**Problem to solve**
Since only part of the records is wanted, repeat exactly the lines from the one containing "[485,206,516,257]" through the last line, both included.

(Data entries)
========
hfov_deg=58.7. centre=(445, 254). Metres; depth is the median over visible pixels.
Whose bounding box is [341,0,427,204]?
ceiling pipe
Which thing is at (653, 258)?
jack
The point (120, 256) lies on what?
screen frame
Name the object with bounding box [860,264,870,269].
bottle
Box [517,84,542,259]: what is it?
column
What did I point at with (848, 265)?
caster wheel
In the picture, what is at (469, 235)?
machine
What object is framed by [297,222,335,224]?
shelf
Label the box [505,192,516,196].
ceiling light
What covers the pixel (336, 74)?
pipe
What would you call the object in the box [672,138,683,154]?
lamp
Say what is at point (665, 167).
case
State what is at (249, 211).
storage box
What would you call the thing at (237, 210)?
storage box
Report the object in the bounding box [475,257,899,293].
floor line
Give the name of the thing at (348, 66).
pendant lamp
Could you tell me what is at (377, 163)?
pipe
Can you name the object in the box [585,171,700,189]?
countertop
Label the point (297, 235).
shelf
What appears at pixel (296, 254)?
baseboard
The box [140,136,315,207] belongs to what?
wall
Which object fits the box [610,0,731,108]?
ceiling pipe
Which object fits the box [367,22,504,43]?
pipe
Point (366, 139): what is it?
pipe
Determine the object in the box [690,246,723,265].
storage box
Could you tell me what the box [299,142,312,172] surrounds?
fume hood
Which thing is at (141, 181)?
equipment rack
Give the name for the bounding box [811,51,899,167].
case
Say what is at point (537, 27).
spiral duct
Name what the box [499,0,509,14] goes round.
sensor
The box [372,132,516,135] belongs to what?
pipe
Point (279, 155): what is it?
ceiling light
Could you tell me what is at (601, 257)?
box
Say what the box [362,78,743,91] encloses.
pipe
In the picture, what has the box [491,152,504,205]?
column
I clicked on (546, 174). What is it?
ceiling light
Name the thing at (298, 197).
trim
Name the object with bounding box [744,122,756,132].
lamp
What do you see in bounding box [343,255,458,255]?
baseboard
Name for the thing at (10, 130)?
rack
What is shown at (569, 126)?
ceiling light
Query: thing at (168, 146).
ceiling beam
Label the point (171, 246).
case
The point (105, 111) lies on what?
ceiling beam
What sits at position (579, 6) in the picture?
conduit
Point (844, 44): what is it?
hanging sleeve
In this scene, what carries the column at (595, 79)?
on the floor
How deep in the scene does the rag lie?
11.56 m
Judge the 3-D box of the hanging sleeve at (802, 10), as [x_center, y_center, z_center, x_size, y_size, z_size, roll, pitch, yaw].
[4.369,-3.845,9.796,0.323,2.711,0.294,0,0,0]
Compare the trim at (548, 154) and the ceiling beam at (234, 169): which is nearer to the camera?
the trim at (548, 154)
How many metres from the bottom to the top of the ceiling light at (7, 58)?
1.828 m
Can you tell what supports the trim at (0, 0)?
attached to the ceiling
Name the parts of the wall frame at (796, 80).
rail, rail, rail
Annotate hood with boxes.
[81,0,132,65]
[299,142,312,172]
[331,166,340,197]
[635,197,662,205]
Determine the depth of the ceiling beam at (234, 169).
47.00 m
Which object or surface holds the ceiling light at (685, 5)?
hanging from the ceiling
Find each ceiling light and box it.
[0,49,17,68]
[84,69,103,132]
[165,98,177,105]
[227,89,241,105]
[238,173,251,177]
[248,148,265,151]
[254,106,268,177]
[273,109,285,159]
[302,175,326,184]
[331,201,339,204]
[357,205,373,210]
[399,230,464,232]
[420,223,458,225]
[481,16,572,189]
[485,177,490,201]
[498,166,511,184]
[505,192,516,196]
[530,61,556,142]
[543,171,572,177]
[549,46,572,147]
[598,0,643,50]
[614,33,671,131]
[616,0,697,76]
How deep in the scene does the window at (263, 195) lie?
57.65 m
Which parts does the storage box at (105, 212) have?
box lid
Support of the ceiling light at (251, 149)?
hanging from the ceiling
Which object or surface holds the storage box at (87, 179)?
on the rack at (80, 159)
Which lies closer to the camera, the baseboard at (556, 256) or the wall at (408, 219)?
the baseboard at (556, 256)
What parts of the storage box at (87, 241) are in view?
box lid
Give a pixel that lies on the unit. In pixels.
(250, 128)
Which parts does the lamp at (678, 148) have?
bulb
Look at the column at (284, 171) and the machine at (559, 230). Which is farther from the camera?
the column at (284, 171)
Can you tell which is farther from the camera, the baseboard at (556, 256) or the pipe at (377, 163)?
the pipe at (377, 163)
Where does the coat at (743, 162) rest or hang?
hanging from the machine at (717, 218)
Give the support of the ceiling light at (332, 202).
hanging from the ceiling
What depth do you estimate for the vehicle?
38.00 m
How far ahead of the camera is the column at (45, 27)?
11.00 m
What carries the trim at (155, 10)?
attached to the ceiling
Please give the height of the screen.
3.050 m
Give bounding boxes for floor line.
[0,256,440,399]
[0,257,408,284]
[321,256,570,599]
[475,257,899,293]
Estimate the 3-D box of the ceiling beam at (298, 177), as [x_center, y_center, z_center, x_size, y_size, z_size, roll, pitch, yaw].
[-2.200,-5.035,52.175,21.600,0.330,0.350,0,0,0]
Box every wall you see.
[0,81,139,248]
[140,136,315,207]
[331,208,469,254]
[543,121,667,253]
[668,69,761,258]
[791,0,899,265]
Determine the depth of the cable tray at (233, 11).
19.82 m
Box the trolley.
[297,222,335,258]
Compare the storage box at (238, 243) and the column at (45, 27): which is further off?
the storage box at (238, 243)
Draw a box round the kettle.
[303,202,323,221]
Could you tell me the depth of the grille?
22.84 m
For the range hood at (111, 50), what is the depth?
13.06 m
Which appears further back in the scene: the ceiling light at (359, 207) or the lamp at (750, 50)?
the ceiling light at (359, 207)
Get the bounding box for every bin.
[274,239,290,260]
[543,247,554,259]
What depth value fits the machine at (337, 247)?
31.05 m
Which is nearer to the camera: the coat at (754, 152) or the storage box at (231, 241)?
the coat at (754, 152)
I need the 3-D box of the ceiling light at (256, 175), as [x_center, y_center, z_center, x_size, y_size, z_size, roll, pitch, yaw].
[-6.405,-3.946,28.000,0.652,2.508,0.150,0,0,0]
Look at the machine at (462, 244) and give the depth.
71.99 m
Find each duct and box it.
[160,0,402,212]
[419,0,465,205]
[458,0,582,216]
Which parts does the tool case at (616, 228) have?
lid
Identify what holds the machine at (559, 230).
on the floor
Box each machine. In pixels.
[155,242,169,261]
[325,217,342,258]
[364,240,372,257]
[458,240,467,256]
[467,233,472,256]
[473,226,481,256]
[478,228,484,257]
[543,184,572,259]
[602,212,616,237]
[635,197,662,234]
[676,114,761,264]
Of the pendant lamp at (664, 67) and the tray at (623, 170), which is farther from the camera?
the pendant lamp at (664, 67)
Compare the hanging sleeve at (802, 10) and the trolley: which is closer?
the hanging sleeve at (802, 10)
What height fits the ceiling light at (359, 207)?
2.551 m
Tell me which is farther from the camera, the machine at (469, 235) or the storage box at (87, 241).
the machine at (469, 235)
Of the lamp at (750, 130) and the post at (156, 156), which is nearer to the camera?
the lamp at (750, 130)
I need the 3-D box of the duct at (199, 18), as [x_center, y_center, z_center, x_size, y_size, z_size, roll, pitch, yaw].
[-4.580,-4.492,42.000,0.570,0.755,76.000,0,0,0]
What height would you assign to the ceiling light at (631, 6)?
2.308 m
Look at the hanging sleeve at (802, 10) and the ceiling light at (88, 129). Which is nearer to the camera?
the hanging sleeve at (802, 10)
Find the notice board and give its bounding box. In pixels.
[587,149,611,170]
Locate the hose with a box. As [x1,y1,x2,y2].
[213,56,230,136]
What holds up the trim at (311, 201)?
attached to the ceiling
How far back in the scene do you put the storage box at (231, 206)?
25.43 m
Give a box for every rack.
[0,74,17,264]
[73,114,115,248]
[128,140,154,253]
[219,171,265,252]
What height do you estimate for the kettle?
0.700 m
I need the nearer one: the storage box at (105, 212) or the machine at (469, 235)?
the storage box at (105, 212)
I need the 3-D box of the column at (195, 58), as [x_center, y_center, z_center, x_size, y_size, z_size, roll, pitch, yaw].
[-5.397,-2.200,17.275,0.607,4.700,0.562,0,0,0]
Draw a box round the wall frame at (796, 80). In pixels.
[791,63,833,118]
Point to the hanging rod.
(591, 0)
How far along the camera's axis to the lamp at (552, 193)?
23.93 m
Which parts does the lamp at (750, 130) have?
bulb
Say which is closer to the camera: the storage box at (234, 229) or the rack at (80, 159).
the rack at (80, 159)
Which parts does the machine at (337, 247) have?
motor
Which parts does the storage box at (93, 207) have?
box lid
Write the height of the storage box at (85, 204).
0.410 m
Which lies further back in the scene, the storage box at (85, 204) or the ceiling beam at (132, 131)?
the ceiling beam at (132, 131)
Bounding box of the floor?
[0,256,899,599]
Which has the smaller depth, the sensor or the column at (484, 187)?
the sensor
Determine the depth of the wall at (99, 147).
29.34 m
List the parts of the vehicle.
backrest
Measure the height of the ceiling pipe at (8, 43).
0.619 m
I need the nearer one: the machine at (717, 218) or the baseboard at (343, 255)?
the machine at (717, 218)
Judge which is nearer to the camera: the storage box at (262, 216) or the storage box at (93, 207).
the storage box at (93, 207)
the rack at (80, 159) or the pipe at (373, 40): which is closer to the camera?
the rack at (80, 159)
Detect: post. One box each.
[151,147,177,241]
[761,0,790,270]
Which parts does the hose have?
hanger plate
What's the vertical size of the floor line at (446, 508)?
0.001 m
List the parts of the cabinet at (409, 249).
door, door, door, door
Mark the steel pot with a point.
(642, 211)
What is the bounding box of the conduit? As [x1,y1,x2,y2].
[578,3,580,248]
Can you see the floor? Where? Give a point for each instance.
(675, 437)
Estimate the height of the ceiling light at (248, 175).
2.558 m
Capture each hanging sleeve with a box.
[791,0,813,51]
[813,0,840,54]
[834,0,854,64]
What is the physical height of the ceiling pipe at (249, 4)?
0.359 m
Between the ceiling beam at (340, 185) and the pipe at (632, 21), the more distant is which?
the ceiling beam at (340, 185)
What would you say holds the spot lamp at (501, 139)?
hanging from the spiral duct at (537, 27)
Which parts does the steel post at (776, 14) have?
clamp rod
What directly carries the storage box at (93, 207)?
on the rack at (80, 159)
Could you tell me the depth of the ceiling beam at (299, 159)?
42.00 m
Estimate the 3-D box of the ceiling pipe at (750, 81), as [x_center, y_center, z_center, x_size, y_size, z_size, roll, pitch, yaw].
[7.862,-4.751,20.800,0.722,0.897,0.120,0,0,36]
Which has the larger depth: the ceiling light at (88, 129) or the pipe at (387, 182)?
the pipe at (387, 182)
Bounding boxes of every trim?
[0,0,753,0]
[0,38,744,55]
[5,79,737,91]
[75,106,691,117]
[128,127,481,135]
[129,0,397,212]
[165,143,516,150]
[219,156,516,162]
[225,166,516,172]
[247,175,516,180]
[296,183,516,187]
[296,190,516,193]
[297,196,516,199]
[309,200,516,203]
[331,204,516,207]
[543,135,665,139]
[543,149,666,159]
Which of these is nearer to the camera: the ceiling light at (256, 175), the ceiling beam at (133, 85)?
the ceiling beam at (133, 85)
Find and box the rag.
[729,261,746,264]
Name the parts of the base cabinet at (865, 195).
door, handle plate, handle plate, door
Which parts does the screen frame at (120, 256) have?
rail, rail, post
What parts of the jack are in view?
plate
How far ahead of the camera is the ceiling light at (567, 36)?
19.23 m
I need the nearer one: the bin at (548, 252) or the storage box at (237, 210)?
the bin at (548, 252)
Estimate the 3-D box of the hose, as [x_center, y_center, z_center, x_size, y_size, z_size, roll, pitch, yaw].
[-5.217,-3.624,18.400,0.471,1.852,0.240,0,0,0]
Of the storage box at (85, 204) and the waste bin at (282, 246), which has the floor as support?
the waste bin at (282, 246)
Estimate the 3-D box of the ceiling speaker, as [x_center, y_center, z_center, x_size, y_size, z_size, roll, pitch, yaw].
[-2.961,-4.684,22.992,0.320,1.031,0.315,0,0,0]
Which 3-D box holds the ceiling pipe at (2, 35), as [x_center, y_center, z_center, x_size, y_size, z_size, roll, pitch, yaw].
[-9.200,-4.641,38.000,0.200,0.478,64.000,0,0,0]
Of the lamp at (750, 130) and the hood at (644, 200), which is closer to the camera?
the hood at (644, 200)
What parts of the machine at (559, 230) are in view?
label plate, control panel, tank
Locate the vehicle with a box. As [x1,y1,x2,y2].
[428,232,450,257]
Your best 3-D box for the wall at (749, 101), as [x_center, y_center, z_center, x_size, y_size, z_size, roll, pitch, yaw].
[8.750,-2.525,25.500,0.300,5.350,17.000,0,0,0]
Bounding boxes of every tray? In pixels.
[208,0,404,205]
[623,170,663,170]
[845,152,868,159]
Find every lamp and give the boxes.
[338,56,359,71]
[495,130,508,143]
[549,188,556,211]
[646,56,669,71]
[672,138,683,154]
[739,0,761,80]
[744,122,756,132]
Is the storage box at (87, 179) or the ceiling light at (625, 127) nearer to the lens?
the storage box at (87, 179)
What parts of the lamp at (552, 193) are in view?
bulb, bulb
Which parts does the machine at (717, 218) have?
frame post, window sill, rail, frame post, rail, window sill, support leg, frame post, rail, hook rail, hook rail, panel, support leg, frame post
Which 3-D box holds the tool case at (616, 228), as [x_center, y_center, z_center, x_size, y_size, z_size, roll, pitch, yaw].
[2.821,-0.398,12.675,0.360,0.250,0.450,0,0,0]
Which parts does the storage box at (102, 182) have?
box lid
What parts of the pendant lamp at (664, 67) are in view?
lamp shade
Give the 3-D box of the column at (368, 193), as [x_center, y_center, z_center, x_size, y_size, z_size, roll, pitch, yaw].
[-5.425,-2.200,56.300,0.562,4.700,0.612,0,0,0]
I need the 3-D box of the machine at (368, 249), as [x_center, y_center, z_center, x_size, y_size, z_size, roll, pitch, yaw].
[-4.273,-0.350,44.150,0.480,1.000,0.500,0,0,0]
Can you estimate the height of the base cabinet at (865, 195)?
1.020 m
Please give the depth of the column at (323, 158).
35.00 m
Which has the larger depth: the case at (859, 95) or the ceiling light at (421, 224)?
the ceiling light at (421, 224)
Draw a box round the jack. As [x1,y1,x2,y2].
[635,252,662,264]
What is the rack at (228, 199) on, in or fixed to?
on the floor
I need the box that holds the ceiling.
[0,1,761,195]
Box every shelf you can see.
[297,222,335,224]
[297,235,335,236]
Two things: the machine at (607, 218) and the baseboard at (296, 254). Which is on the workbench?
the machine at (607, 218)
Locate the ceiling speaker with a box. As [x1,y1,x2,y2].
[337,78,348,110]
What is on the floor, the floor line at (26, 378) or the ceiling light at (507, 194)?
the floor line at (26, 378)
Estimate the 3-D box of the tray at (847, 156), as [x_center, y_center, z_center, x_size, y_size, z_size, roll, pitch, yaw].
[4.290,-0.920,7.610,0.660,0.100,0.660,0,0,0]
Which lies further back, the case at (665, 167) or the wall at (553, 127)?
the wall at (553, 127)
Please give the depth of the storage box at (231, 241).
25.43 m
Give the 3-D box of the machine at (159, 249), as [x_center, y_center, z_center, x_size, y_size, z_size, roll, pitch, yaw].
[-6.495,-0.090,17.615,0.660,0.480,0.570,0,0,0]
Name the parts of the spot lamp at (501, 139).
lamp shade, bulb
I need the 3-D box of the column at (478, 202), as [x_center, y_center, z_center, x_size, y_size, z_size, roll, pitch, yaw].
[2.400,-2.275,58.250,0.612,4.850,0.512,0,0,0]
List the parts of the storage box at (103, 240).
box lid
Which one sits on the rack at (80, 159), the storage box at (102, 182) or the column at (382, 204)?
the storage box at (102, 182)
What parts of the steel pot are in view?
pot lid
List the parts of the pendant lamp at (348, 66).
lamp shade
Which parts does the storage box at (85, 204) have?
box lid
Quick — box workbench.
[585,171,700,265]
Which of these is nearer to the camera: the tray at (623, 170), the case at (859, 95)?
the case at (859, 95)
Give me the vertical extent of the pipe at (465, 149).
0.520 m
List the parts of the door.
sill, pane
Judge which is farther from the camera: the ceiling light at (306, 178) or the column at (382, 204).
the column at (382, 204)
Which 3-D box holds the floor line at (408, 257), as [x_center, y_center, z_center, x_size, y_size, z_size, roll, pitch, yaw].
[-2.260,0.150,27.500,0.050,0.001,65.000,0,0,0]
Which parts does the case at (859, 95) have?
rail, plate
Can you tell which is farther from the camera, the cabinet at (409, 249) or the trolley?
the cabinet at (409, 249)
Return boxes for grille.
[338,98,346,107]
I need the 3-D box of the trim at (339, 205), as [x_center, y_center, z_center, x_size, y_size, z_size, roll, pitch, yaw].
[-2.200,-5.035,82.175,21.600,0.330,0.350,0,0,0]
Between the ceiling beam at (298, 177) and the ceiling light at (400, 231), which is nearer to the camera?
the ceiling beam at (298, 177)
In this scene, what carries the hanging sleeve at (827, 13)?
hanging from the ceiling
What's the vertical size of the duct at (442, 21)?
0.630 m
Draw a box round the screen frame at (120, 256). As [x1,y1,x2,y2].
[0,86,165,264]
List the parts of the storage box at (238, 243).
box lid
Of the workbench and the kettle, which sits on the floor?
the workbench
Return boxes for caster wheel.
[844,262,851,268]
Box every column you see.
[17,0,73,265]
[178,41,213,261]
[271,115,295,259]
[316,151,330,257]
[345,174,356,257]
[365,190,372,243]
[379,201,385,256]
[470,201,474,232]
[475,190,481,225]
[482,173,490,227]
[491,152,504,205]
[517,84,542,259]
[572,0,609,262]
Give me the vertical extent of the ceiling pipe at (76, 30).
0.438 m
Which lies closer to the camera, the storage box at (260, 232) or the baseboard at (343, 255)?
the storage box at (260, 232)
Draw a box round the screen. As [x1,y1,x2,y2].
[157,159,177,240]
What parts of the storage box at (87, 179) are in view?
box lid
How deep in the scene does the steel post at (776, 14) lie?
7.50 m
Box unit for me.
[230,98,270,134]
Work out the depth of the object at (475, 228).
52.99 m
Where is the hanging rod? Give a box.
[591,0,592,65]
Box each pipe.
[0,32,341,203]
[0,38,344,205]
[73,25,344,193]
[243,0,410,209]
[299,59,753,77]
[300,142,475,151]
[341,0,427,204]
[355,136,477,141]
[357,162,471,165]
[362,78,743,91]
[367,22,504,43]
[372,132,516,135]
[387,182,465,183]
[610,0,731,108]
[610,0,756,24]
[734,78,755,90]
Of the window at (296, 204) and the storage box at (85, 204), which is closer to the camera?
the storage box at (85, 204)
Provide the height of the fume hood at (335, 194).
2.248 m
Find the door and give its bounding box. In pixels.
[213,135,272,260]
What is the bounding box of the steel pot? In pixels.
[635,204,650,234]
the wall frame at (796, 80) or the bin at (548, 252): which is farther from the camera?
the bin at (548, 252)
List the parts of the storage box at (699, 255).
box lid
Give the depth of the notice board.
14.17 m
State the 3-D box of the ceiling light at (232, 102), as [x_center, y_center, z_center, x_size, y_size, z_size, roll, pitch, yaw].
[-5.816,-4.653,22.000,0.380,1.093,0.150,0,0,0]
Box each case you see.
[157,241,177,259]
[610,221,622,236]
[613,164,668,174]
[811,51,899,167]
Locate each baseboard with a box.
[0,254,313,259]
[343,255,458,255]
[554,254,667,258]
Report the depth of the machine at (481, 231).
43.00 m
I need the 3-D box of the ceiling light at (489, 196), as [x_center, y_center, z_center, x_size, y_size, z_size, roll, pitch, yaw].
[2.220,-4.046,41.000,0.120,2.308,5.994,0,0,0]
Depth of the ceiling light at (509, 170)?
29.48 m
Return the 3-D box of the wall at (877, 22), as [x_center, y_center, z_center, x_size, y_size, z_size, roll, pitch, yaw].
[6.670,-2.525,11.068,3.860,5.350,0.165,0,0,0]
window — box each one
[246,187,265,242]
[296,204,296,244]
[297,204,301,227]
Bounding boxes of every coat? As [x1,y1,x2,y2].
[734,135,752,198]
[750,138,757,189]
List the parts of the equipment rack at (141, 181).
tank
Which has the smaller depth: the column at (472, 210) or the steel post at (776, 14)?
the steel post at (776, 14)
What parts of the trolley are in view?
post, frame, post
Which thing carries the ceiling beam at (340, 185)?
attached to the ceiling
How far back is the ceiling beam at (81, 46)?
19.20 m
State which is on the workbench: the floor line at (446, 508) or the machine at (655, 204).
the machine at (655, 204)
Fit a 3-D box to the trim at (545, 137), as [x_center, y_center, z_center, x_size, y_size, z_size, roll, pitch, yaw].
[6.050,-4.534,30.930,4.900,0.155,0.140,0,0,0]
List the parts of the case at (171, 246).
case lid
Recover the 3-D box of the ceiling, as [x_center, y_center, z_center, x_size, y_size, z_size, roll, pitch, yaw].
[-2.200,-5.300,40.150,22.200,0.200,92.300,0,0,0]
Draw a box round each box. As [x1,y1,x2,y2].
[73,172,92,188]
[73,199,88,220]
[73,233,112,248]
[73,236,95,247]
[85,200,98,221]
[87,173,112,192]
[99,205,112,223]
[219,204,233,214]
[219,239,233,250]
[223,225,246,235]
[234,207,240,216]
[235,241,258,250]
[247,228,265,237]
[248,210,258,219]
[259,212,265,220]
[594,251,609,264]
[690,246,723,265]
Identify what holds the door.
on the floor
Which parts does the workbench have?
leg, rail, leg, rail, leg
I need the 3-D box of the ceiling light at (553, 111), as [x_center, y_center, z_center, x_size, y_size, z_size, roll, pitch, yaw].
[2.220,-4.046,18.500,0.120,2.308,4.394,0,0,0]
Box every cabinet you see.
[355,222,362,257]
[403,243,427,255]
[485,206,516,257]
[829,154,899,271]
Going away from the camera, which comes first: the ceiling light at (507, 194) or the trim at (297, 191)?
========
**Expected output**
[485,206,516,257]
[829,154,899,271]
Going away from the camera, which comes first: the ceiling light at (507, 194) or the trim at (297, 191)?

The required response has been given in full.